What you are asked to do:
Transcribe the entries below exactly from their first line through the line containing "1 egg – beaten", and let no picture into the copy.
-------- Data to examine
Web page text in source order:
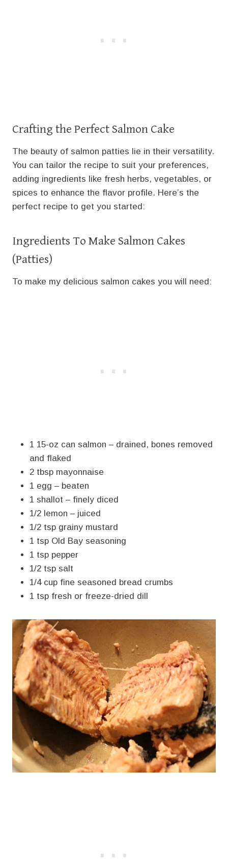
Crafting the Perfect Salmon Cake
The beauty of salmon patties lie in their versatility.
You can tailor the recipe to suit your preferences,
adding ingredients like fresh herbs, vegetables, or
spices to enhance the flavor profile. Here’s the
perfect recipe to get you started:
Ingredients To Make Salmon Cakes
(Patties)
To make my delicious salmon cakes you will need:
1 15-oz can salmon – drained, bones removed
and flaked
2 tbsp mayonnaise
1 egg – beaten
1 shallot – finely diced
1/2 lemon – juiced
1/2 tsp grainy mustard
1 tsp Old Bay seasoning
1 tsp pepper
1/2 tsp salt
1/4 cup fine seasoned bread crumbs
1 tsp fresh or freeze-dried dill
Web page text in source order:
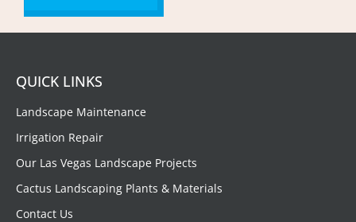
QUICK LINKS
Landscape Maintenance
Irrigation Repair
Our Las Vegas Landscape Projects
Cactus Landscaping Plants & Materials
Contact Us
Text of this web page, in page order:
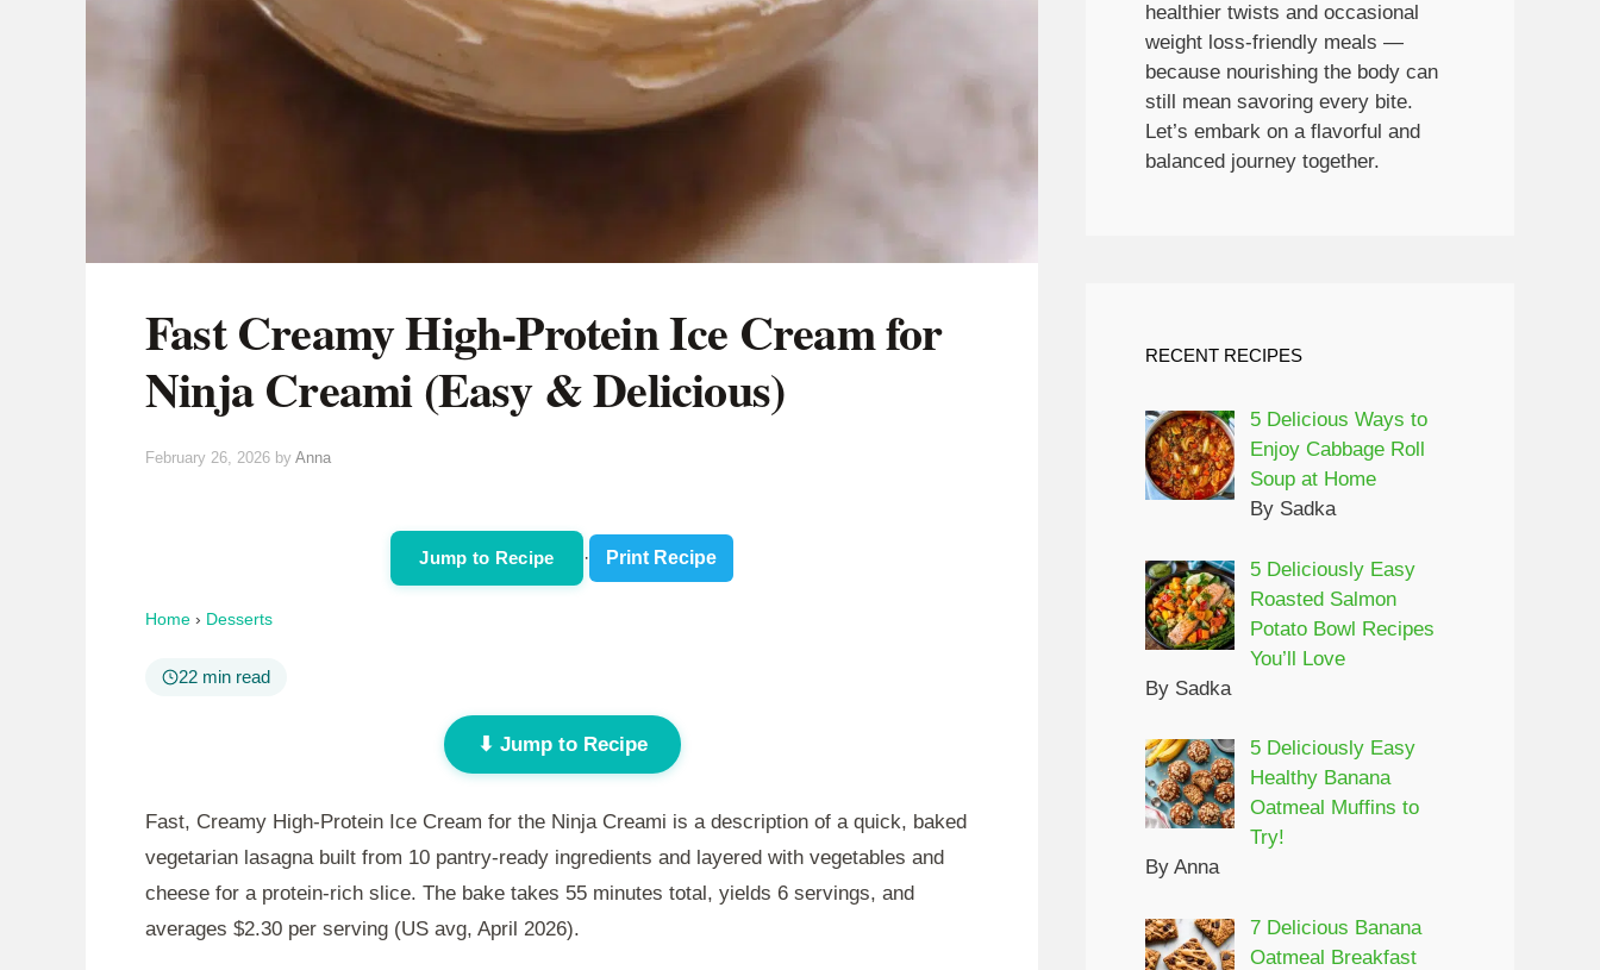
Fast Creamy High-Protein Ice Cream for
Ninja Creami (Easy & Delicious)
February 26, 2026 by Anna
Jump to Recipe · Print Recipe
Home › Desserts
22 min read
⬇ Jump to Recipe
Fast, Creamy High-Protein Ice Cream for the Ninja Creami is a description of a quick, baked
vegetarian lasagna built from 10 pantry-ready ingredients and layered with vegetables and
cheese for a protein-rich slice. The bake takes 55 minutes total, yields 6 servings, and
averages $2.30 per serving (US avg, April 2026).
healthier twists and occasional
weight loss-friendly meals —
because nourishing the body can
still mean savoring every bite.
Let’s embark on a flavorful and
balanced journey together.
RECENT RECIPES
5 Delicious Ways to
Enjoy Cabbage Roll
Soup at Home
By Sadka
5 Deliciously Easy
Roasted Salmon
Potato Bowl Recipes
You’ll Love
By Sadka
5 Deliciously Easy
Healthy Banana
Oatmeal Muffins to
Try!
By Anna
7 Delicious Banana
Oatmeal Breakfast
----------------
Output:
Web page text in source order:
Crafting the Perfect Salmon Cake
The beauty of salmon patties lie in their versatility.
You can tailor the recipe to suit your preferences,
adding ingredients like fresh herbs, vegetables, or
spices to enhance the flavor profile. Here’s the
perfect recipe to get you started:
Ingredients To Make Salmon Cakes
(Patties)
To make my delicious salmon cakes you will need:
1 15-oz can salmon – drained, bones removed
and flaked
2 tbsp mayonnaise
1 egg – beaten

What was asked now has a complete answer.